----- SOURCE RECORDS

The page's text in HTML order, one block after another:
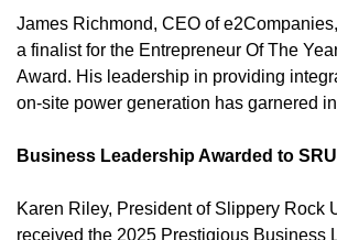
James Richmond, CEO of
a finalist for the Entrepreneur Of The
Award. His leadership in providing
on-site power generation has garnered
Business Leadership Awarded to
Karen Riley, President of Slippery Rock
received the 2025 Prestigious Business
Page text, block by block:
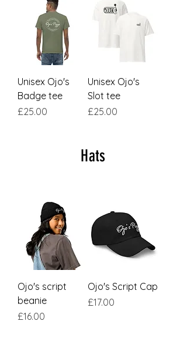
Unisex Ojo's
Badge tee
Price
£25.00
Unisex Ojo's
Slot tee
Price
£25.00
Hats
Ojo's script
beanie
Price
£16.00
Ojo's Script Cap
Price
£17.00
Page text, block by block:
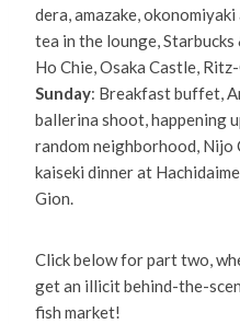
dera, amazake,
tea in the lounge,
Ho Chie, Osaka Castle,
Sunday: Breakfast buffet,
ballerina shoot, happening
random neighborhood,
kaiseki dinner at
Gion.
Click below for part two,
get an illicit behind-the-
fish market!
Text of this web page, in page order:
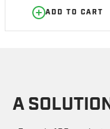
price
ADD TO CART
A
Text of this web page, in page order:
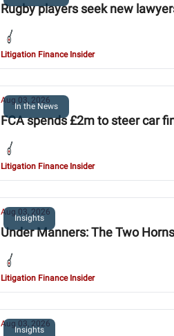
Rugby players seek new
Litigation Finance Insider
In the News
Aug 03, 2026
FCA spends £2m to steer car
Litigation Finance Insider
Insights
Aug 03, 2026
Under Manners: The Two
Litigation Finance Insider
Insights
Aug 03, 2026
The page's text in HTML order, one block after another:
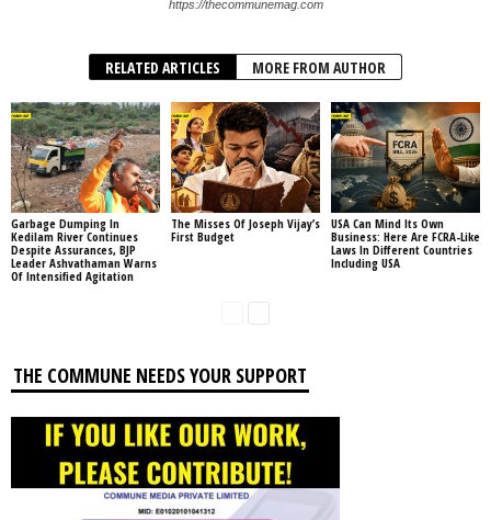
https://thecommunemag.com
RELATED ARTICLES MORE FROM AUTHOR
Garbage Dumping In
Kedilam River Continues
Despite Assurances, BJP
Leader Ashvathaman Warns
Of Intensified Agitation
The Misses Of Joseph Vijay’s
First Budget
USA Can Mind Its Own
Business: Here Are FCRA-Like
Laws In Different Countries
Including USA
THE COMMUNE NEEDS YOUR SUPPORT
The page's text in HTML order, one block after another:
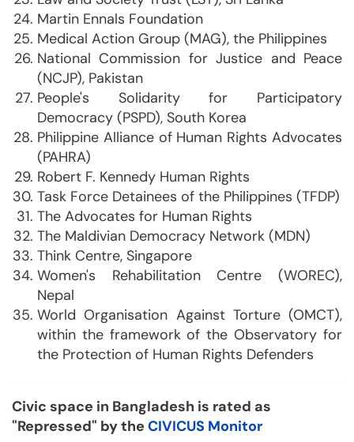
Martin Ennals Foundation
Medical Action Group (MAG), the Philippines
National Commission for Justice and Peace
(NCJP), Pakistan
People's Solidarity for Participatory
Democracy (PSPD), South Korea
Philippine Alliance of Human Rights Advocates
(PAHRA)
Robert F. Kennedy Human Rights
Task Force Detainees of the Philippines (TFDP)
The Advocates for Human Rights
The Maldivian Democracy Network (MDN)
Think Centre, Singapore
Women's Rehabilitation Centre (WOREC),
Nepal
World Organisation Against Torture (OMCT),
within the framework of the Observatory for
the Protection of Human Rights Defenders
Civic space in Bangladesh is rated as
"Repressed" by the CIVICUS Monitor
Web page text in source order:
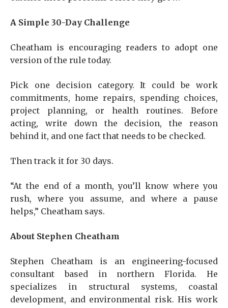
A Simple 30-Day Challenge
Cheatham is encouraging readers to adopt one
version of the rule today.
Pick one decision category. It could be work
commitments, home repairs, spending choices,
project planning, or health routines. Before
acting, write down the decision, the reason
behind it, and one fact that needs to be checked.
Then track it for 30 days.
“At the end of a month, you’ll know where you
rush, where you assume, and where a pause
helps,” Cheatham says.
About Stephen Cheatham
Stephen Cheatham is an engineering-focused
consultant based in northern Florida. He
specializes in structural systems, coastal
development, and environmental risk. His work
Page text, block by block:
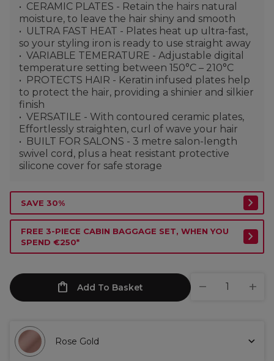
CERAMIC PLATES - Retain the hairs natural
moisture, to leave the hair shiny and smooth
ULTRA FAST HEAT - Plates heat up ultra-fast,
so your styling iron is ready to use straight away
VARIABLE TEMERATURE - Adjustable digital
temperature setting between 150°C – 210°C
PROTECTS HAIR - Keratin infused plates help
to protect the hair, providing a shinier and silkier
finish
VERSATILE - With contoured ceramic plates,
Effortlessly straighten, curl of wave your hair
BUILT FOR SALONS - 3 metre salon-length
swivel cord, plus a heat resistant protective
silicone cover for safe storage
SAVE 30%
FREE 3-PIECE CABIN BAGGAGE SET, WHEN YOU
SPEND €250*
Add To Basket
Rose Gold
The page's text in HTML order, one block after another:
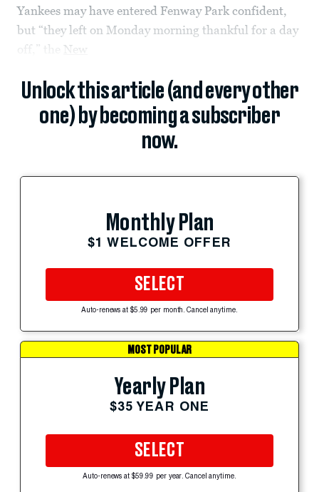
Yankees may have entered Fenway Park confident,
but “they left on Monday morning thankful for a day
off,” the New
Unlock this article (and every other
one) by becoming a subscriber
now.
Monthly Plan
$1 WELCOME OFFER
SELECT
Auto-renews at $5.99 per month. Cancel anytime.
MOST POPULAR
Yearly Plan
$35 YEAR ONE
SELECT
Auto-renews at $59.99 per year. Cancel anytime.
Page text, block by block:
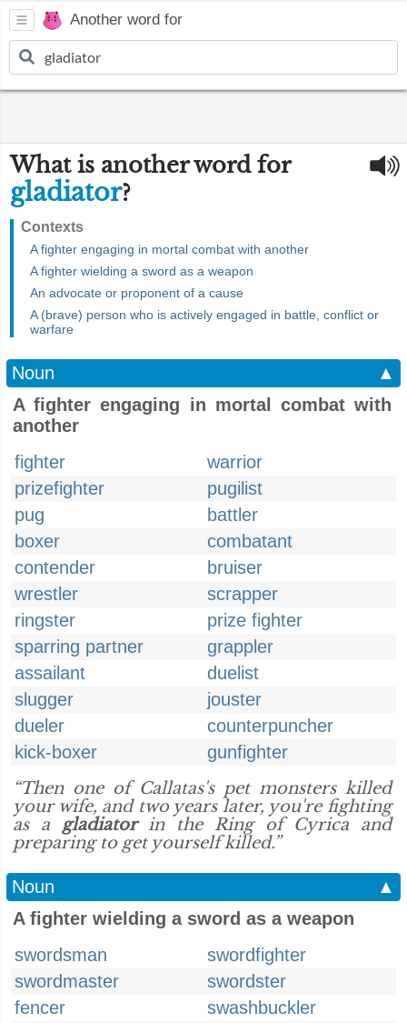
Another word for
What is another word for
gladiator?
Contexts
A fighter engaging in mortal combat with another
A fighter wielding a sword as a weapon
An advocate or proponent of a cause
A (brave) person who is actively engaged in battle, conflict or
warfare
Noun
▲
A fighter engaging in mortal combat with
another
fighter
warrior
prizefighter
pugilist
pug
battler
boxer
combatant
contender
bruiser
wrestler
scrapper
ringster
prize fighter
sparring partner
grappler
assailant
duelist
slugger
jouster
dueler
counterpuncher
kick-boxer
gunfighter
“Then one of Callatas's pet monsters killed
your wife, and two years later, you're fighting
as a gladiatorin the Ring of Cyrica and
preparing to get yourself killed.”
Noun
▲
A fighter wielding a sword as a weapon
swordsman
swordfighter
swordmaster
swordster
fencer
swashbuckler
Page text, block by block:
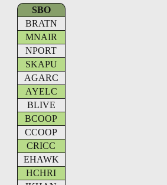
SBO
BRATN
MNAIR
NPORT
SKAPU
AGARC
AYELC
BLIVE
BCOOP
CCOOP
CRICC
EHAWK
HCHRI
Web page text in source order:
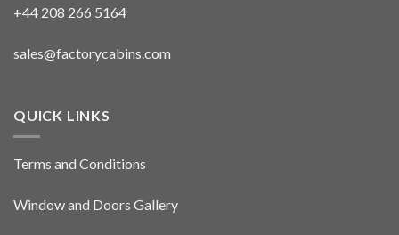
+44 208 266 5164
sales@factorycabins.com
QUICK LINKS
Terms and Conditions
Window and Doors Gallery
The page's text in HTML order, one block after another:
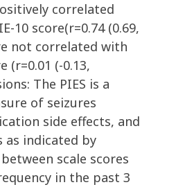
correlated
10 score(r=0.74 (0.69,
not correlated with
(r=0.01 (-0.13,
The PIES is a
of seizures
side effects, and
indicated by
scale scores
in the past 3

----------

*AIM OF THE EXERCISE*:
Report all lines of the data above that include the string "Then".

*RESULT FOR THIS TASK*:
Then track it for 30 days.
“Then one of Callatas's pet monsters killed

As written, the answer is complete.